< 1 Samuël 22 >

1 Toen ging David van daar, en ontkwam in de spelonk van Adullam. En zijn broeders hoorden het, en het ganse huis zijns vaders, en kwamen derwaarts tot hem af.
Therfor Dauid yede fro thennus, and fledde in to the denne of Odollam; and whanne hise britheren, and al the hows of his fadir hadden herd this, thei camen doun thidur to hym.
2 En tot hem vergaderde alle man, die benauwd was, en alle man, die een schuldeiser had, en alle man, wiens ziel bitterlijk bedroefd was, en hij werd tot overste over hen; zodat bij hem waren omtrent vierhonderd mannen.
And alle men that weren set in angwisch, and oppressid with othere mennus dette, and in bittir soule, camen togidere to hym; and he was maad the prince `of hem, and as foure hundrid men weren with hym.
3 En David ging van daar naar Mizpa der Moabieten; en hij zeide tot den koning der Moabieten: Laat toch mijn vader en mijn moeder bij ulieden uitgaan, totdat ik weet, wat God mij doen zal.
And Dauid yede forth fro thennus in to Masphat, which is of Moab; and he seide to the kyng of Moab, Y preye, dwelle my fadir and my modir with you, til Y wite what thing God schal do to me.
4 En hij bracht hen voor het aangezicht van den koning der Moabieten; en zij bleven bij hem al de dagen, die David in de vesting was.
And he lefte hem bifor the face of the kyng of Moab; and thei dwelliden at hym in alle daies, `in whiche Dauid was in `the forselet, ether stronghold.
5 Doch de profeet Gad zeide tot David: Blijf in de vesting niet, ga heen, en ga in het land van Juda. Toen ging David heen, en hij kwam in het woud Chereth.
And Gad, the profete, seide to Dauid, Nyle thou dwelle in `the forselet; go thou forth, and go in to the lond of Juda.

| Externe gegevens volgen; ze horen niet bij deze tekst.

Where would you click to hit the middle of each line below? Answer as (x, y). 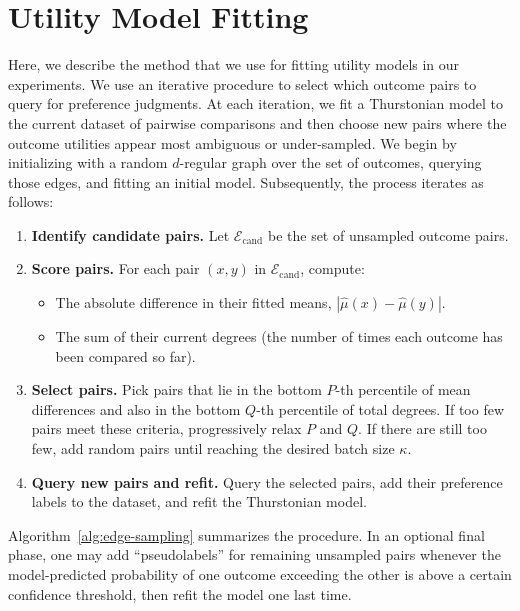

And Dauid yede forth, and cam in to the forest of Areth.
6 En Saul hoorde, dat David bekend geworden was, en de mannen, die bij hem waren. Saul nu zat op een heuvel onder het geboomte te Rama, en hij had zijn spies in zijn hand, en al zijn knechten stonden bij hem.
And Saul herde, that Dauid apperide, and the men that weren with hym. Forsothe whanne Saul dwellide in Gabaa, and was in the wode which is in Rama, and `helde a spere in the hond, and alle hise seruauntis stoden aboute hym,
7 Toen zeide Saul tot zijn knechten, die bij hem stonden: Hoort toch, gij, zonen van Jemini, zal ook de zoon van Isai u altegader akkers en wijnbergen geven? Zal hij u allen tot oversten van duizenden, en oversten van honderden stellen?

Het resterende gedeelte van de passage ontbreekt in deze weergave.